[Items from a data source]
● ● ● ● ● ● ●
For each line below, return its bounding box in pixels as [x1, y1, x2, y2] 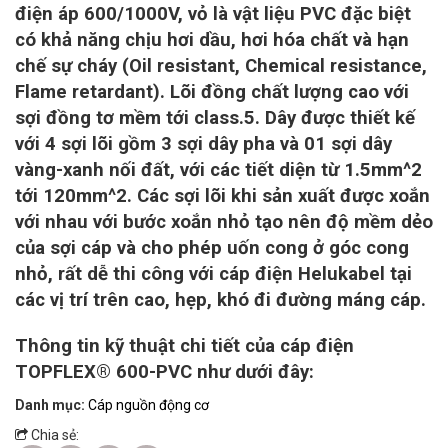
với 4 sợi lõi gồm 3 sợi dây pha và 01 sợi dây [15, 133, 392, 156]
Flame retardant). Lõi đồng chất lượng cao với [15, 81, 409, 104]
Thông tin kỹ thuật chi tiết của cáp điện [15, 335, 354, 358]
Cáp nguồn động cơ [88, 397, 209, 414]
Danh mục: [15, 397, 88, 414]
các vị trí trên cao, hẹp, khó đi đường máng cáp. [15, 289, 426, 312]
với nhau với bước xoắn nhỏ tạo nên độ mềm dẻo [15, 211, 433, 234]
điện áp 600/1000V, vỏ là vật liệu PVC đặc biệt [15, 3, 411, 26]
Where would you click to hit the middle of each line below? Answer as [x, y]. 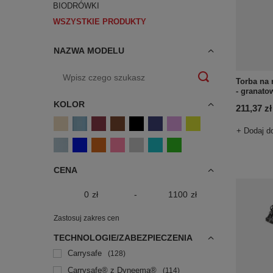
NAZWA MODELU [89, 51]
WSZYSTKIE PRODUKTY [100, 22]
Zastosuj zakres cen [87, 218]
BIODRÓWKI [76, 6]
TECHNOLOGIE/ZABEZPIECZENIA [123, 238]
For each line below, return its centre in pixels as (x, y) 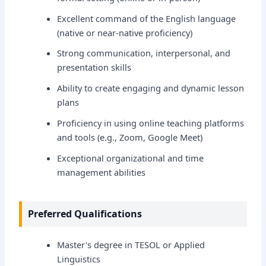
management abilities (102, 172)
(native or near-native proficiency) (125, 32)
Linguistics (79, 259)
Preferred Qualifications (85, 213)
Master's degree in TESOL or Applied (131, 244)
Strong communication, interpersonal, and (144, 53)
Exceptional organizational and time (131, 158)
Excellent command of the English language (147, 18)
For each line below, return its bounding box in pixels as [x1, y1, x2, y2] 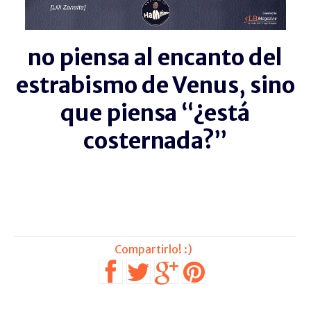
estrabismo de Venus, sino [15, 71, 295, 99]
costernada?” [83, 126, 227, 155]
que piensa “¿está [60, 99, 250, 127]
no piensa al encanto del [28, 43, 283, 72]
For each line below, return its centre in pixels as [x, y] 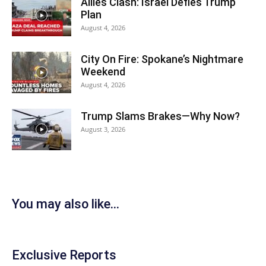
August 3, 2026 [103, 129]
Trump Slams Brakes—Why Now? [160, 116]
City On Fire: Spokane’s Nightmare [162, 59]
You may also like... [66, 204]
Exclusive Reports [64, 255]
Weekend [103, 71]
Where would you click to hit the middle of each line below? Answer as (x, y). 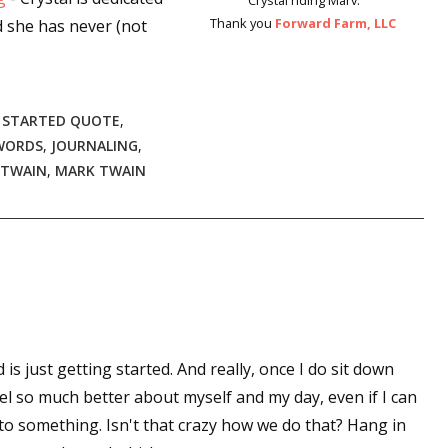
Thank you (242, 23)
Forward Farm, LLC (336, 23)
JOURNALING (94, 145)
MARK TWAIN (100, 170)
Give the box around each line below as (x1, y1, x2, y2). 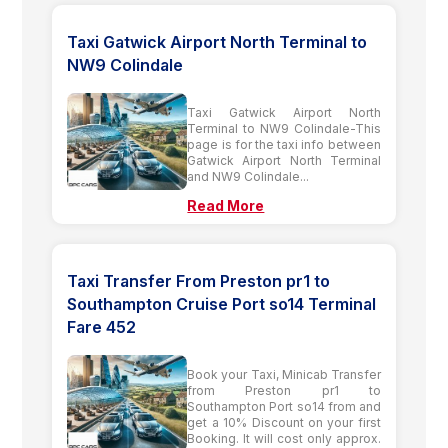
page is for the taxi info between (187, 136, 381, 152)
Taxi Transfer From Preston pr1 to (67, 270, 331, 291)
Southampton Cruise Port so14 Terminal (67, 293, 377, 314)
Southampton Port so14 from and (187, 398, 381, 414)
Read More (187, 196, 265, 214)
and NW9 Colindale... (187, 168, 310, 184)
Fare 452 (67, 316, 137, 337)
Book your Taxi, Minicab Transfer (187, 366, 381, 382)
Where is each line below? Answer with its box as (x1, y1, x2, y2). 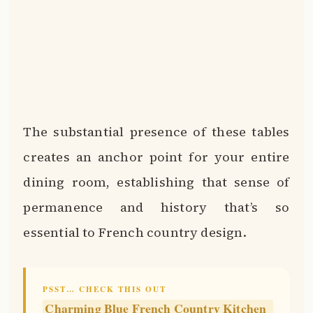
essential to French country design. (23, 224, 247, 242)
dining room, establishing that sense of (23, 173, 290, 191)
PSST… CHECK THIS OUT (43, 282, 167, 295)
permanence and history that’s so (23, 198, 290, 217)
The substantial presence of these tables (23, 123, 290, 141)
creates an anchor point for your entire (23, 148, 290, 166)
● ● ● ● ● ● ●
◆ **WHAT THE EXERCISE ASKS**: Pictures do not belong in the copy. Output all of the records exactly.

◆ **SOLUTION TO THE PROBLEM**:
For each line below, return its bounding box in pixels as [x1, y1, x2, y2] 
với 4 sợi lõi gồm 3 sợi dây pha và 01 sợi dây [15, 133, 392, 156]
Flame retardant). Lõi đồng chất lượng cao với [15, 81, 409, 104]
Thông tin kỹ thuật chi tiết của cáp điện [15, 335, 354, 358]
Cáp nguồn động cơ [88, 397, 209, 414]
Danh mục: [15, 397, 88, 414]
các vị trí trên cao, hẹp, khó đi đường máng cáp. [15, 289, 426, 312]
với nhau với bước xoắn nhỏ tạo nên độ mềm dẻo [15, 211, 433, 234]
điện áp 600/1000V, vỏ là vật liệu PVC đặc biệt [15, 3, 411, 26]
Where would you click to hit the middle of each line below? Answer as [x, y]. 
NAZWA MODELU [89, 51]
WSZYSTKIE PRODUKTY [100, 22]
Zastosuj zakres cen [87, 218]
BIODRÓWKI [76, 6]
TECHNOLOGIE/ZABEZPIECZENIA [123, 238]
For each line below, return its centre in pixels as (x, y) 
management abilities (102, 172)
(native or near-native proficiency) (125, 32)
Linguistics (79, 259)
Preferred Qualifications (85, 213)
Master's degree in TESOL or Applied (131, 244)
Strong communication, interpersonal, and (144, 53)
Exceptional organizational and time (131, 158)
Excellent command of the English language (147, 18)
For each line below, return its bounding box in pixels as [x1, y1, x2, y2] 
estrabismo de Venus, sino [15, 71, 295, 99]
costernada?” [83, 126, 227, 155]
que piensa “¿está [60, 99, 250, 127]
no piensa al encanto del [28, 43, 283, 72]
For each line below, return its centre in pixels as [x, y] 
August 3, 2026 [103, 129]
Trump Slams Brakes—Why Now? [160, 116]
City On Fire: Spokane’s Nightmare [162, 59]
You may also like... [66, 204]
Exclusive Reports [64, 255]
Weekend [103, 71]
Where would you click to hit the middle of each line below? Answer as (x, y). 
Thank you (242, 23)
Forward Farm, LLC (336, 23)
JOURNALING (94, 145)
MARK TWAIN (100, 170)
Give the box around each line below as (x1, y1, x2, y2). 
page is for the taxi info between (187, 136, 381, 152)
Taxi Transfer From Preston pr1 to (67, 270, 331, 291)
Southampton Cruise Port so14 Terminal (67, 293, 377, 314)
Southampton Port so14 from and (187, 398, 381, 414)
Read More (187, 196, 265, 214)
and NW9 Colindale... (187, 168, 310, 184)
Fare 452 (67, 316, 137, 337)
Book your Taxi, Minicab Transfer (187, 366, 381, 382)
Where is each line below? Answer with its box as (x1, y1, x2, y2). 
essential to French country design. (23, 224, 247, 242)
dining room, establishing that sense of (23, 173, 290, 191)
PSST… CHECK THIS OUT (43, 282, 167, 295)
permanence and history that’s so (23, 198, 290, 217)
The substantial presence of these tables (23, 123, 290, 141)
creates an anchor point for your entire (23, 148, 290, 166)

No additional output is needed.